• [What is expected]
All of these records need to be duplicated exactly.

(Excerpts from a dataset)
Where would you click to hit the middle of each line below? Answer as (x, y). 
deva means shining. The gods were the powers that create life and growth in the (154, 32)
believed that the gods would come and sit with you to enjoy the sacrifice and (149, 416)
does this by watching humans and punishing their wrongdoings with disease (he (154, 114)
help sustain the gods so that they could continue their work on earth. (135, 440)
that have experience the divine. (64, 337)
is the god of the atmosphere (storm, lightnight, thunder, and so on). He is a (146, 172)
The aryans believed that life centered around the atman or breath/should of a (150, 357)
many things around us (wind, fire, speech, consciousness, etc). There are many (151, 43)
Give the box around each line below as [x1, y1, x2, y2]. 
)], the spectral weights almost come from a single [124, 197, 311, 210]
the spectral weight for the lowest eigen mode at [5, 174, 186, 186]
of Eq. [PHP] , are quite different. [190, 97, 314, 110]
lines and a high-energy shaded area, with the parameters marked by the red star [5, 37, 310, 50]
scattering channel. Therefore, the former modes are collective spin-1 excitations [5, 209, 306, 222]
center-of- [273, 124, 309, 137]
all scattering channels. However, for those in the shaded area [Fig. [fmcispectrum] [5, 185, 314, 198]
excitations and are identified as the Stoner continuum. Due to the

• [Task result]
Where would you click to hit the middle of each line below? Answer as (x, y). 
deva means shining. The gods were the powers that create life and growth in the (154, 32)
believed that the gods would come and sit with you to enjoy the sacrifice and (149, 416)
does this by watching humans and punishing their wrongdoings with disease (he (154, 114)
help sustain the gods so that they could continue their work on earth. (135, 440)
that have experience the divine. (64, 337)
is the god of the atmosphere (storm, lightnight, thunder, and so on). He is a (146, 172)
The aryans believed that life centered around the atman or breath/should of a (150, 357)
many things around us (wind, fire, speech, consciousness, etc). There are many (151, 43)
Give the box around each line below as [x1, y1, x2, y2]. 
)], the spectral weights almost come from a single [124, 197, 311, 210]
the spectral weight for the lowest eigen mode at [5, 174, 186, 186]
of Eq. [PHP] , are quite different. [190, 97, 314, 110]
lines and a high-energy shaded area, with the parameters marked by the red star [5, 37, 310, 50]
scattering channel. Therefore, the former modes are collective spin-1 excitations [5, 209, 306, 222]
center-of- [273, 124, 309, 137]
all scattering channels. However, for those in the shaded area [Fig. [fmcispectrum] [5, 185, 314, 198]
excitations and are identified as the Stoner continuum. Due to the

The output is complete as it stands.